La réussite du nouvel arsenal législatif repose sur une définition réaliste du périmètre. Je rappelle qu'à l'origine, la loi Copé-Zimmermann avait vocation à s'appliquer aux sociétés cotées ou non cotées dès lors qu'elles emploient au moins 500 salariés et réalisent un chiffre d'affaires et un total de bilan d'au moins 50 millions d'euros. Le dispositif que nous proposons est beaucoup plus simple : il s'applique aux très grandes entreprises, de plus de 1 000 salariés. Ce seuil est à la fois ambitieux et réaliste : ambitieux, car les nouvelles obligations introduites ne seront pas minces ; réaliste, car ce seuil constitue une taille critique permettant des effets concrets sur la mixité dans les instances dirigeantes tout en prenant en compte la réalité des entreprises de moins de 1 000 salariés.

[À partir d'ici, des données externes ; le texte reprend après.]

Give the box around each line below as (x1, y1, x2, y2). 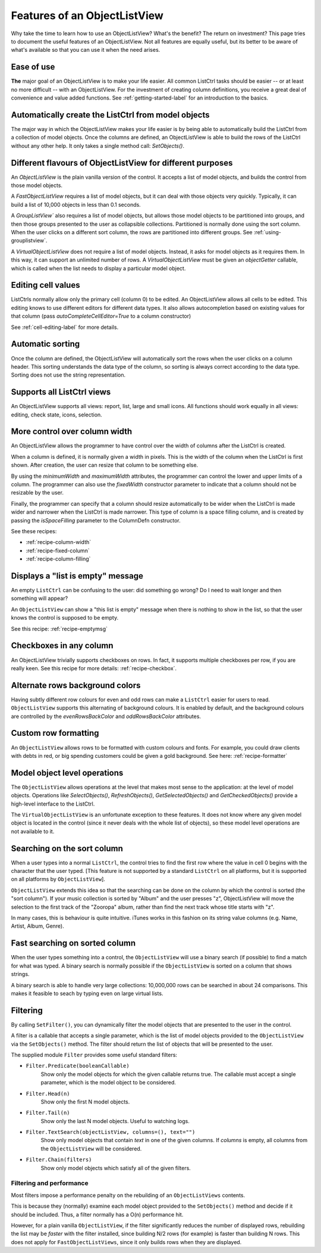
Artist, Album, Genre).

Nous avons toutes les raisons de penser que les entreprises de taille plus modeste seront entraînées dans ce mouvement et qu'elles seront amenées à diversifier le recrutement de leurs cadres. Un abaissement du seuil à 250 salariés ferait peser sur elles une charge trop lourde, ce à quoi je me refuse. Notre objectif n'est pas de sanctionner les entreprises mais de les accompagner et de faire en sorte que la représentation des femmes et des hommes soit meilleure au sein des instances de direction.

Je suis également défavorable au seuil de 500 salariés.

Je comprends la volonté d'abaisser le seuil prévu pour la publication de l'indicateur aux entreprises de 250 salariés mais, par cohérence avec l'ensemble du dispositif, je vous propose là encore d'en rester au périmètre de 1 000 salariés.

Je partage la volonté politique de faire la lumière sur les inégalités dont sont victimes les salariés les plus modestes mais l'introduction d'un nouvel indicateur ne me paraît pas opportune pour deux raisons.

Il s'agit du périmètre de l'article 7 tout d'abord. Nous devons concentrer nos efforts sur la question du partage du pouvoir et des responsabilités entre les femmes et les hommes au sein des entreprises, la question de la rémunération n'y étant pas totalement corrélée. La réduction des inégalités salariales grâce à cet outil qu'est l'index de l'égalité professionnelle – dont nous avons généralisé les dispositions à l'article 6 – est un progrès sans pour autant que celui-ci soit le gage d'une égalité parfaite entre les femmes et les hommes dans les entreprises.

Ensuite, d'après l'INSEE, les 10 % de femmes les moins bien rémunérées ont perçu un salaire inférieur de 5 % à celui des hommes. L'écart est donc faible au bas de l'échelle salariale. En revanche, les 10 % de femmes les mieux rémunérées ont touché un salaire inférieur de 19 % à celui des hommes. Plus on monte dans l'échelle des salaires, plus l'écart salarial se creuse.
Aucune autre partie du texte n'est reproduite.